Author: Thomas Scholtz (21681147@sun.ac.za)
This repository hosts files that implement components of an anomaly detection framework. The framework combines inputs from three sources to provide a final verdict on the perceived degree of anomaly contained in CCTV surveillance. The first approach is an implementation of previous work in anomaly detection. The second and third are novel anomaly detection heuristics.
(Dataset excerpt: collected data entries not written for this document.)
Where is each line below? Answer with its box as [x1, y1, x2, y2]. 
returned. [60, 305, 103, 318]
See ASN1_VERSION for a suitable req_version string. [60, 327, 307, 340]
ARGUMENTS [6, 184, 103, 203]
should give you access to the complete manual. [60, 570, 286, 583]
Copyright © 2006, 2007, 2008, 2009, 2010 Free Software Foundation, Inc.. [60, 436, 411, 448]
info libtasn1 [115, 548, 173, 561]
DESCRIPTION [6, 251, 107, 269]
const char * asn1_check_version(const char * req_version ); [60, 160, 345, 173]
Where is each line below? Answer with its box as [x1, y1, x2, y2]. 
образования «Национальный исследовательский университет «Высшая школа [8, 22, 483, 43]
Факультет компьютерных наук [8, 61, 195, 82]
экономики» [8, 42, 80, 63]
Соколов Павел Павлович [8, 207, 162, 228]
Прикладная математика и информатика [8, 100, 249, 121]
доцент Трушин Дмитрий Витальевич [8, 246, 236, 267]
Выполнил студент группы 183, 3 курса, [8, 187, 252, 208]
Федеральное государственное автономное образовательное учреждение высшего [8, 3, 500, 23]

Results of evaluation on unseen footage are presented in a web application
c3d contains files pertaining to the implementation of a 3D Convolutional Net. The network is used to extract C3D features (.fc6) from 200GB of CCTV footage which forms the UCF-Crime data set. The C3D module ultimately outputs a binary representation of a 4096D vector, per 16 frames of a video.
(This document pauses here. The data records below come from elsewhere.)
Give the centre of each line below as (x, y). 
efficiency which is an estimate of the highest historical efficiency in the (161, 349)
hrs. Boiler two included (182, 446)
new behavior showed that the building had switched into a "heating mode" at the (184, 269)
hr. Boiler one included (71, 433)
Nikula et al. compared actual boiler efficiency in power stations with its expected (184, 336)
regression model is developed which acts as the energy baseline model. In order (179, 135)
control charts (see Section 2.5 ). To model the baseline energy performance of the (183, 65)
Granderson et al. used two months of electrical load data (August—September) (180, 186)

annMIL receives 4096D feature vectors which are representative of the data set and implements the training and testing procedures of an Artificial Neural Network wrapped in a Multiple Instance Learning framework which provides the costs to the ANN via an anomaly ranking model. Tensorflow + Keras was used to implement low-level custom functionality required for the unique combination of training schedule and provison of loss.
heuristics contains the implementations of CRAFT (Consecutive frame construction with RAFT) and LKKM (Lukas-Kanade K-Means). These components translate optical flow methods into anomaly detection heuristics which perform computations on a per-frame basis for fine-grained anomaly detection.
demo contains code which performs score processing and combination such that a consensus score profile is formed. Thereafter, the score profiles are evaluated against test set annotations.
This work was supervised by Dr M. Ngxande (ngxandem@sun.ac.za).
Significant guidance has been drawn from the papers contained in docs/reseach_papers.
The following papers are particularly relevant to the implementation of the framework:
- Sultani, W., Chen, C. and Shah, M., 2018. Real-world anomaly detection in surveillance videos. In Proceedings of the IEEE conference on computer vision and pattern recognition (pp. 6479-6488).
- Tran, D., Bourdev, L., Fergus, R., Torresani, L. and Paluri, M., 2015. Learning spatiotemporal features with 3d convolutional networks. In Proceedings of the IEEE international conference on computer vision (pp. 4489-4497).
- Teed, Z. and Deng, J., 2020, August. Raft: Recurrent all-pairs field transforms for optical flow. In European conference on computer vision (pp. 402-419). Springer, Cham.